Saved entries

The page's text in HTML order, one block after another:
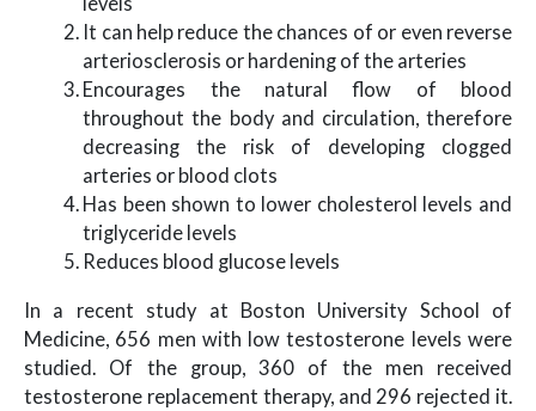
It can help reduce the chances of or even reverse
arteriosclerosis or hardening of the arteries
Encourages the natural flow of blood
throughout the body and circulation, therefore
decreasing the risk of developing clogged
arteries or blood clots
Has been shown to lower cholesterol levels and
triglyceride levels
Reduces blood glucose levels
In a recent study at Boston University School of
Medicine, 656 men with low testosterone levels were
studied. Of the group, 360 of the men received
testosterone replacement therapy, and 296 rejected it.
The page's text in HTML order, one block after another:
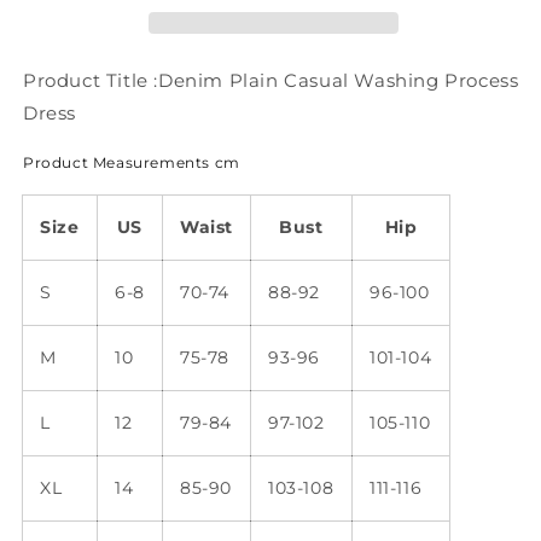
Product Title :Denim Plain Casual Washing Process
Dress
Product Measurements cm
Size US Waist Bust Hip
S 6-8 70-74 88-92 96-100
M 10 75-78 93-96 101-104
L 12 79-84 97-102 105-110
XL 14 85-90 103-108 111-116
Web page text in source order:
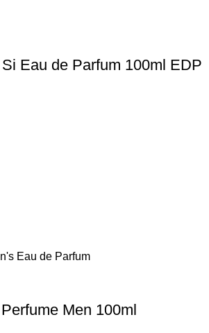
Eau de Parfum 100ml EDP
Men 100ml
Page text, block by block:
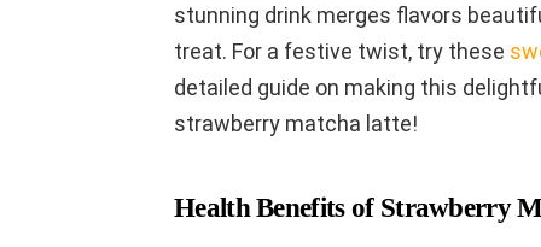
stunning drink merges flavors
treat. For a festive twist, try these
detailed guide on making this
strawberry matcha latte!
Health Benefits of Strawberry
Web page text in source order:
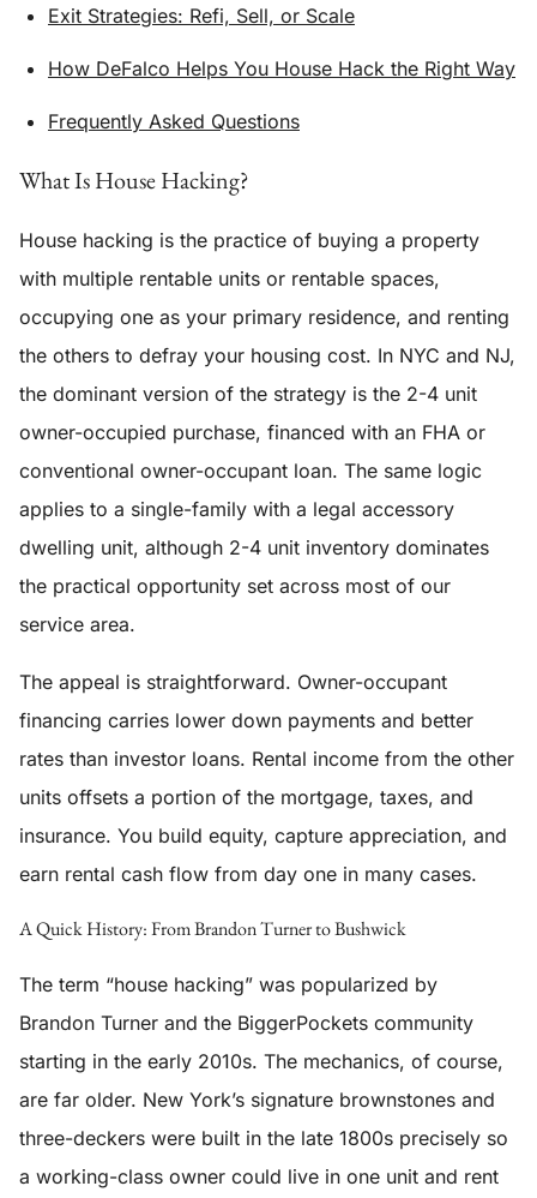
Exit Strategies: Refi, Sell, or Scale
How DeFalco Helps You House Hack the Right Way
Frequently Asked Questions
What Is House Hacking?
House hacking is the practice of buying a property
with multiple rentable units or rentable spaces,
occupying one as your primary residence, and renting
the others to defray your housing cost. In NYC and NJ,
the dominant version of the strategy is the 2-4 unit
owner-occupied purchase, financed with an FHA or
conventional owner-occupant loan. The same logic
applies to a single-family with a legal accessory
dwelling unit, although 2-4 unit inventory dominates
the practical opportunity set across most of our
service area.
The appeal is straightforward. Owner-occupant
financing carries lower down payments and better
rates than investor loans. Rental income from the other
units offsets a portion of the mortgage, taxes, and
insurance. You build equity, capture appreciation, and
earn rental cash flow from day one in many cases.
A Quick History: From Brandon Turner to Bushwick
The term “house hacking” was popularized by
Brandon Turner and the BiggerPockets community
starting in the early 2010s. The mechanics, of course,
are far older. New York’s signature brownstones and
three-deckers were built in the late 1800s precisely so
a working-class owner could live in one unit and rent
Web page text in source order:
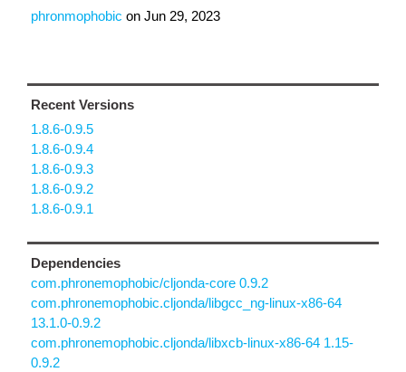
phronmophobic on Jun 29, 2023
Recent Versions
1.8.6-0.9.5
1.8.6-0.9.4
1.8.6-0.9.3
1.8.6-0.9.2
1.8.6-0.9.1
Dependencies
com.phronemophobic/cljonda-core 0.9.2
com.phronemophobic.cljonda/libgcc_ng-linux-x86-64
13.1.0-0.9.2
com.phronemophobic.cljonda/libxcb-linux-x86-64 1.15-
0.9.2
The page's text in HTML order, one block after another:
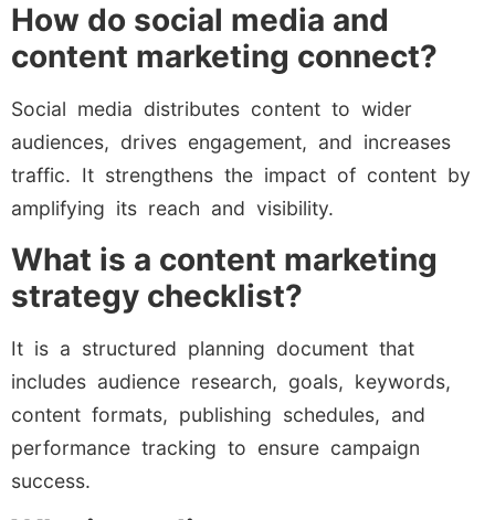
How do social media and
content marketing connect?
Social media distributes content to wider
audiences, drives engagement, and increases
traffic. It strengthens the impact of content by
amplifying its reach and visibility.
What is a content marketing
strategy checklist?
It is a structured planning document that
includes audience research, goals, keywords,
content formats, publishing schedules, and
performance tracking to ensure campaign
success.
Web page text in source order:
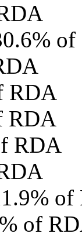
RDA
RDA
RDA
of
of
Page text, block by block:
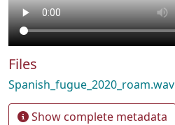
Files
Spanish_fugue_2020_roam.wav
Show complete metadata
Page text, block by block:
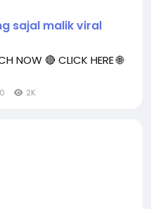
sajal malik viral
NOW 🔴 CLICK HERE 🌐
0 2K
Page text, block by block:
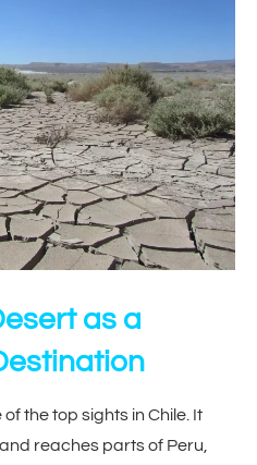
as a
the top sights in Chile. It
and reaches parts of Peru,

What you need to do – Looking at the records above, return exactly the lines from the line with "How DeFalco Helps" to the line with "applies to a", both ends included.

Solution for this problem –
How DeFalco Helps You House Hack the Right Way
Frequently Asked Questions
What Is House Hacking?
House hacking is the practice of buying a property
with multiple rentable units or rentable spaces,
occupying one as your primary residence, and renting
the others to defray your housing cost. In NYC and NJ,
the dominant version of the strategy is the 2-4 unit
owner-occupied purchase, financed with an FHA or
conventional owner-occupant loan. The same logic
applies to a single-family with a legal accessory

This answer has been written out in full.